Deep Neural Networks

Considering the larger numbers of hidden layers that can be used for training networks, artificial neural networks consist of two or more hidden layers that are often referred as DNN as shown in Figure 1. The depth of a neural network relates to the quantity of hidden layers, and the largest number of neurons determines the width of DNN (Hinton et al., 2006; Hinton and Salakhutdinov, 2006).

FIGURE 1

Figure 1. The construction of deep neural networks.

In terms of structure, DNN is composed of many plain modules, which appear as a multilayer stack. The data are first received by the input layer, and then converted through a non-linear way across many hidden layers. Before calculating the final output, the average gradient is first computed and the corresponding weights are adjusted. Neurons of a hidden layer or input layer are associated with the neurons of the existing layer. Each neuron will compute a weighted sum of its input and perform a non-linear activation function to capture its outputs. The non-linear activation functions usually include sigmoid, rectified linear unit (ReLU), and hyperbolic tangent. In this work, we used the sigmoid and ReLU. We constructed a DNN-based model using the TensorFlow platform shown in Figure 1. This model consists of two hidden layers with 48 neurons each. The DHT feature descriptors are employed as the inputs for the DNN model. After that, these features were set into the hidden layers for training and predicting PPIs. Adam algorithm (Kingma and Ba, 2014), which is an adaptive learning rate approach, was adopted in our methods to accelerate the training process. At the same time, to avoid overfitting, the dropout technique was also applied to our model (Khan et al., 2019). We also used the cross-entropy loss and ReLU activation function to speed our training and achieve better predictive performance (Hinton et al., 2015). The loss can be calculated by the following formulas:

R_{i 1}^{m} = σ (T_{i 1} X_{i 1} + b_{i 1}) (i = 1, 2, 3, \dots, n; m = 1, 2) (2)

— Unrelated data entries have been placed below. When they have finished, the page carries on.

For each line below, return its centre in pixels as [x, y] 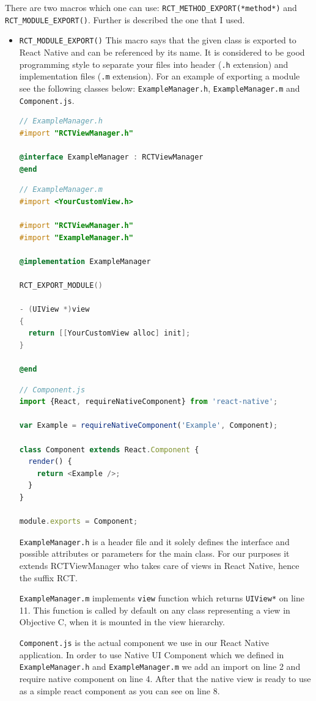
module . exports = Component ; [79, 522]
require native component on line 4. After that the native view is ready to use [165, 678]
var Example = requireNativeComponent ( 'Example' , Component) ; [149, 426]
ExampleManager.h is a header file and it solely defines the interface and [154, 541]
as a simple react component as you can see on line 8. [119, 690]
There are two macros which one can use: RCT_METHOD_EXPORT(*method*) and [151, 7]
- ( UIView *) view [54, 310]
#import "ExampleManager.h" [76, 237]
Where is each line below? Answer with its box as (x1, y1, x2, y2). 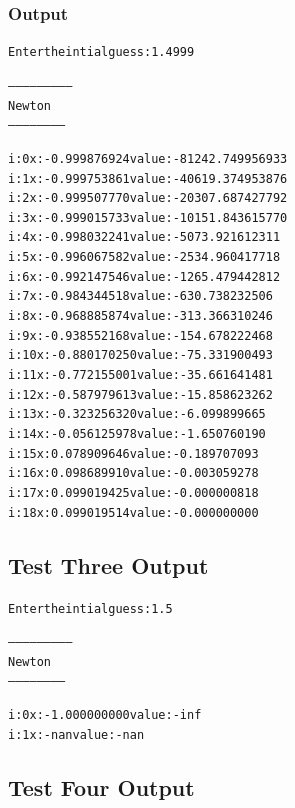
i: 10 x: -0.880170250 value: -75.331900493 (8, 348, 273, 363)
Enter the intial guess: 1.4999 (8, 45, 195, 60)
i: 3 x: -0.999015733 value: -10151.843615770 (8, 210, 288, 225)
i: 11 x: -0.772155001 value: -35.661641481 (8, 368, 273, 383)
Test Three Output (8, 549, 209, 580)
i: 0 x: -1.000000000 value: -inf (8, 708, 202, 723)
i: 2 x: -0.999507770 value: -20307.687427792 (8, 191, 288, 206)
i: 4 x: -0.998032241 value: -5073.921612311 (8, 230, 281, 245)
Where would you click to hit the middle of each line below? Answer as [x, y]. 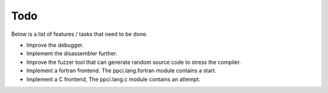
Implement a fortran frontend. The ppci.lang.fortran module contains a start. [121, 71]
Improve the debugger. [55, 45]
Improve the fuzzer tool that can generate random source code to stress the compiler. [134, 62]
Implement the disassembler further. [72, 53]
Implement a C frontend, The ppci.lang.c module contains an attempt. [113, 79]
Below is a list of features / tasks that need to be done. [80, 34]

R_{i j}^{m} = σ (T_{i j} R_{i (j - 1)} + b_{i j}) (i = 1, 2, 3, \dots, n;

j = 2, 3, 4 \dots, h_{1}; m = 1, 2) (3)

R_{i k}^{3} = σ_{1} (T_{i k} (R_{i h_{1}}^{1} \oplus R_{i h_{1}}^{2}) + b_{i k}) (i = 1, \dots, n; k = h_{1} + 1) (4)

R_{i k}^{3} = σ_{1} (T {}_{i k}R_{i (k - 1)} + b_{i k}) (i = 1, \dots, n; k = h_{1} + 2, \dots, h_{2}) (5)

L = - \frac{1}{n} \sum_{i = 1}^{n} [y_{i} \ln (σ_{2} (T_{i h 2} R_{i h 2} + b_{i h 2})

+ (1 - y_{i}) \ln (1 - σ_{2} (T_{i h 2} R_{i h 2} + b_{i h 2}))] (6)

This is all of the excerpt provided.